From 159d1ec6d6ee34515755424019abf996e061f993 Mon Sep 17 00:00:00 2001
From: Isamu Isozaki <isamu.website@gmail.com>
Date: Fri, 17 May 2024 18:05:17 +0900
Subject: [PATCH 1/2] Fixing stream stopping at wrong location (#898)

Fixes https://github.com/outlines-dev/outlines/issues/896
---
 outlines/generate/api.py | 28 +++++++++++++++++++---------
 1 file changed, 19 insertions(+), 9 deletions(-)

diff --git a/outlines/generate/api.py b/outlines/generate/api.py
index 3f4f182d2..51a995664 100644
--- a/outlines/generate/api.py
+++ b/outlines/generate/api.py
@@ -340,15 +340,6 @@ def token_generator() -> Iterator[Union[List[str], str, List[List[str]]]]:
                     return
                 generated_token_ids = sequence.token_ids[:, -num_generated:]
                 generated_sequences = self.tokenizer.decode(generated_token_ids)
-                next_tokens = [
-                    token[len(sequence) :] if not stop else ""

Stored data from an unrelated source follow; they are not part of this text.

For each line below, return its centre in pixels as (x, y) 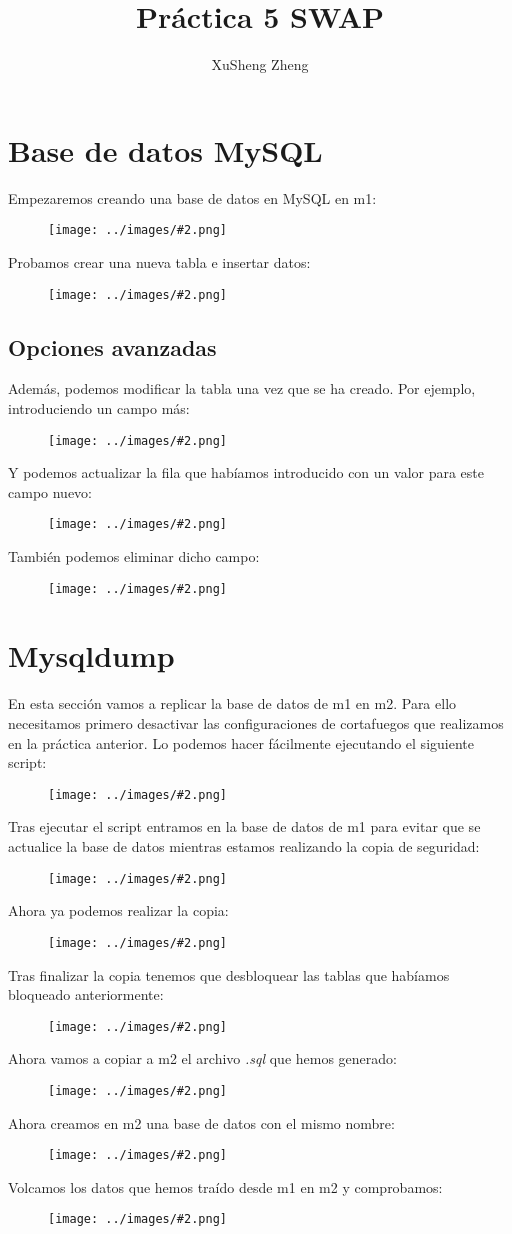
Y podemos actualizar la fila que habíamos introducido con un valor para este (246, 472)
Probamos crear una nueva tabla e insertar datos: (159, 261)
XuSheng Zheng (260, 64)
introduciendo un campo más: (99, 407)
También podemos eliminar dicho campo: (134, 556)
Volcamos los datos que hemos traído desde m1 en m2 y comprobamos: (225, 1186)
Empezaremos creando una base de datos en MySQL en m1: (192, 197)
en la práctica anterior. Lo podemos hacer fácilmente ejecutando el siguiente (241, 742)
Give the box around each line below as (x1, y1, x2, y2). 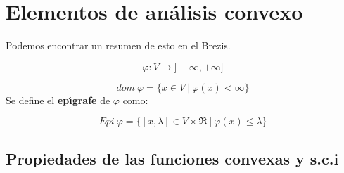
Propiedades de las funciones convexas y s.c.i (6, 147, 339, 169)
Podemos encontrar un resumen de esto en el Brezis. (6, 38, 231, 53)
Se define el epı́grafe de (6, 92, 110, 107)
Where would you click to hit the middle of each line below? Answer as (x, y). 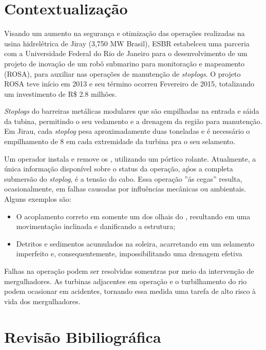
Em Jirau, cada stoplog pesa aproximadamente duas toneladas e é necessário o (127, 131)
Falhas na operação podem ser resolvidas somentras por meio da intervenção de (129, 271)
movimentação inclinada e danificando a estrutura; (96, 226)
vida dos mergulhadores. (42, 301)
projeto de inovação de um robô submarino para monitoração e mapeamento (125, 63)
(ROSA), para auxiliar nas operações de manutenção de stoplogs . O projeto (122, 73)
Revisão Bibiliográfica (83, 336)
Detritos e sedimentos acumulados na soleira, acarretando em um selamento (135, 243)
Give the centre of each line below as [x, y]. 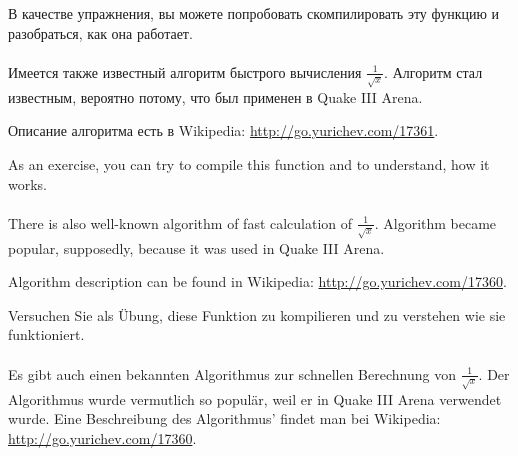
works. [28, 183]
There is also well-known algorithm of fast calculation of [180, 222]
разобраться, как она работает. [100, 32]
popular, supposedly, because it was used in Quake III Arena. [196, 247]
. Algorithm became [435, 222]
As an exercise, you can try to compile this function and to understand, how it [249, 163]
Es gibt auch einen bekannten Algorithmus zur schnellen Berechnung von [232, 373]
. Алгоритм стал [433, 71]
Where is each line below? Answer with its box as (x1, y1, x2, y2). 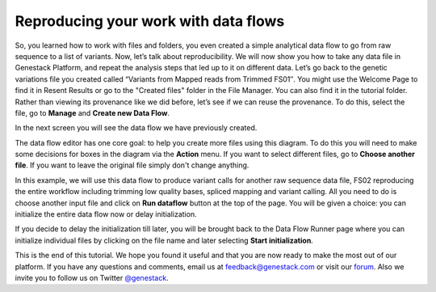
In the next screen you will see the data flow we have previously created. (15, 123, 258, 133)
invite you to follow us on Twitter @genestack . (15, 273, 169, 282)
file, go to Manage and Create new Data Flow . (15, 108, 170, 117)
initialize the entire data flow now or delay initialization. (15, 209, 197, 219)
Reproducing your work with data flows (15, 12, 285, 30)
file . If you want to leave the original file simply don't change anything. (15, 160, 249, 170)
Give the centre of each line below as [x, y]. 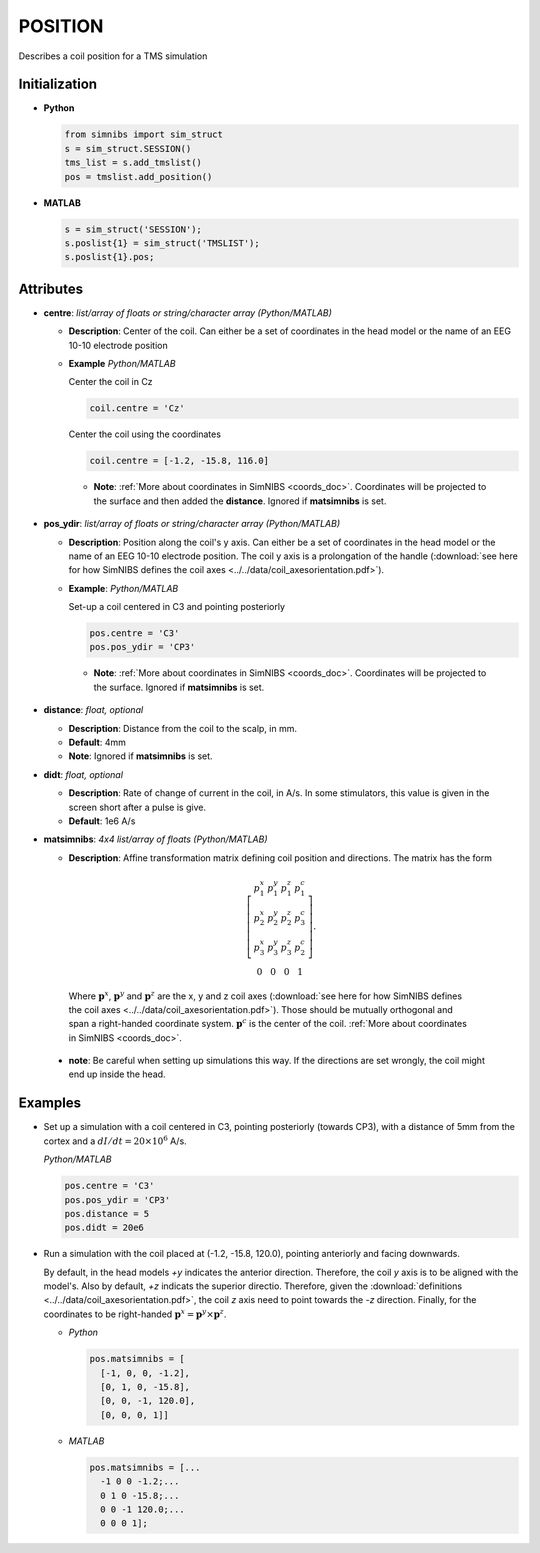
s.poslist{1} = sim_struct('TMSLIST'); [162, 243]
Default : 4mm [97, 742]
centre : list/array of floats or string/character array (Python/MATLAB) [187, 312]
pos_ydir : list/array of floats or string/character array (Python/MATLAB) [191, 524]
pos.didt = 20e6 [104, 1228]
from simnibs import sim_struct [144, 134]
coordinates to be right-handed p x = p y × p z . [135, 1313]
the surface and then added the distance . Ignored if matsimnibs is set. [240, 501]

-                    for token, sequence, stop in zip(
-                        generated_sequences,
-                        previously_generated_sequences,
-                        is_stop_at_reached,
-                    )
-                ]
-                previously_generated_sequences = generated_sequences
                 if stop_sequences:
                     is_stop_at_reached = [
                         stop
@@ -360,6 +351,25 @@ def token_generator() -> Iterator[Union[List[str], str, List[List[str]]]]:
                         )
                     ]
 
+                    generated_sequences = [
+                        self.format_sequence(
+                            self.strip_stop_sequences(sequence, stop_sequences)
+                        )
+                        if stop
+                        else sequence
+                        for sequence, stop in zip(
+                            generated_sequences, is_stop_at_reached
+                        )
+                    ]
+                next_tokens = [
+                    token[len(sequence) :]

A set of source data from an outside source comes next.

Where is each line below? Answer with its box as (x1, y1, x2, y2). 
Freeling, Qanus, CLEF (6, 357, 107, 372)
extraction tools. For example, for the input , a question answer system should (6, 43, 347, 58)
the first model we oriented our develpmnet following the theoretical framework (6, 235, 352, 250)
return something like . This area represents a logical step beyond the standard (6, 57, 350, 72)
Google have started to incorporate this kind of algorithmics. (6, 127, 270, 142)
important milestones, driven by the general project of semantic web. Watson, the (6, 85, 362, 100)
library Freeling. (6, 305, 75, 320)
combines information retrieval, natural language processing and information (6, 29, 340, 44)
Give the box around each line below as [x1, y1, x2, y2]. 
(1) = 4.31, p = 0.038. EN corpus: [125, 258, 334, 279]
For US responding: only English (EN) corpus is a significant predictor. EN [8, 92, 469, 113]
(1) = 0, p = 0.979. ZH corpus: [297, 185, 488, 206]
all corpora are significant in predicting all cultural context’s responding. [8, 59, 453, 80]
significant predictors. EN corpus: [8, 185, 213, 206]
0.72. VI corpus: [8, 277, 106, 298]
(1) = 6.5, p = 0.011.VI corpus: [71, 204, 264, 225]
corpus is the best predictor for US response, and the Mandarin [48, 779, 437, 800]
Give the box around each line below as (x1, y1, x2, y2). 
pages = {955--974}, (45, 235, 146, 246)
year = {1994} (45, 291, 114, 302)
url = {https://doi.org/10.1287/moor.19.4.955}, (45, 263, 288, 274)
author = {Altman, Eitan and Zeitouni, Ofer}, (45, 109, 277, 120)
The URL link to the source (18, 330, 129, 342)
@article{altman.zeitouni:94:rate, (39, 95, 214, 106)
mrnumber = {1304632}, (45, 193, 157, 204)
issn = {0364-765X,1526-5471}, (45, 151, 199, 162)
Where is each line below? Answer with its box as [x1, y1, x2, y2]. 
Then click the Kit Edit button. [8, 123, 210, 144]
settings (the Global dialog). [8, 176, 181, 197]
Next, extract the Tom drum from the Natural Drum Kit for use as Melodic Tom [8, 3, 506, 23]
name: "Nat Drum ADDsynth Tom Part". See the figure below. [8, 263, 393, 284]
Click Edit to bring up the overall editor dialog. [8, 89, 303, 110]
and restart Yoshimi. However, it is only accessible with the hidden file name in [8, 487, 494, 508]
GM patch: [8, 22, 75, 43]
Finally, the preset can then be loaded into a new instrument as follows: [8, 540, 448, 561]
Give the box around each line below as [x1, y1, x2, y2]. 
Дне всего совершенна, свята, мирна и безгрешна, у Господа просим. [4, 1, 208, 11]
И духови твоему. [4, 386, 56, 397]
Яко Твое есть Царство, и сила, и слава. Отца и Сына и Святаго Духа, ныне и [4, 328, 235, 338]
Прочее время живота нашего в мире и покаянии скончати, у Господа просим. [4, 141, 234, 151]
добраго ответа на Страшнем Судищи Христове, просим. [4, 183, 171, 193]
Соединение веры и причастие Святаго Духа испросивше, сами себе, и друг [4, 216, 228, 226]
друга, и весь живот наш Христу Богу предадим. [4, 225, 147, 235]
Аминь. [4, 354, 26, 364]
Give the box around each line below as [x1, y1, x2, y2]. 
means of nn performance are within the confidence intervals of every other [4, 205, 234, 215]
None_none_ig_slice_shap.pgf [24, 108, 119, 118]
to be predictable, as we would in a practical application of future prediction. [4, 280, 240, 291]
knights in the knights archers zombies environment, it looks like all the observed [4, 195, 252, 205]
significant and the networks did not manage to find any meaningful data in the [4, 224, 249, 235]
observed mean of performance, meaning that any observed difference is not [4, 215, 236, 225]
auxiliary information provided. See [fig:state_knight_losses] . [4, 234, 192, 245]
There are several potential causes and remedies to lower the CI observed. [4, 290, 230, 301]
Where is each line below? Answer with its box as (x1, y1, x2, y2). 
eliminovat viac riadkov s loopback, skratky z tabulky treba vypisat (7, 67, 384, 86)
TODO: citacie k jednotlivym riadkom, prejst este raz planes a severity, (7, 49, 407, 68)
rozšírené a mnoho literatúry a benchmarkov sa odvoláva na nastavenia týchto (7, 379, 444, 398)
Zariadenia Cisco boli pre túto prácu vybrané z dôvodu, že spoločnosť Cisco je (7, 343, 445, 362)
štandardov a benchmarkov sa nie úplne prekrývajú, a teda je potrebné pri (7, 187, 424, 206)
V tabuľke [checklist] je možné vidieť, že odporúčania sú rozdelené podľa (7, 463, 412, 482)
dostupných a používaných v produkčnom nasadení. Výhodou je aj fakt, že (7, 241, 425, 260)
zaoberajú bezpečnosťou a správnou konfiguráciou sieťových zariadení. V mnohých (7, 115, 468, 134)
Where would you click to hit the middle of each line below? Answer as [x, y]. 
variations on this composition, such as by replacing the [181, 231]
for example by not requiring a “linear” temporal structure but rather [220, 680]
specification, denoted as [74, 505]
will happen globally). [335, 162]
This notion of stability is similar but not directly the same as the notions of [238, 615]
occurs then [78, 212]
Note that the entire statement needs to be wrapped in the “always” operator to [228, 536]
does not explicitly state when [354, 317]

+                    for token, sequence, stop in zip(
+                        generated_sequences,
+                        previously_generated_sequences,
+                        is_stop_at_reached,
+                    )
+                ]
+                previously_generated_sequences = generated_sequences
                 # We reshape the output to (batch_size, sample_size)
                 output: List[List[str]] = list()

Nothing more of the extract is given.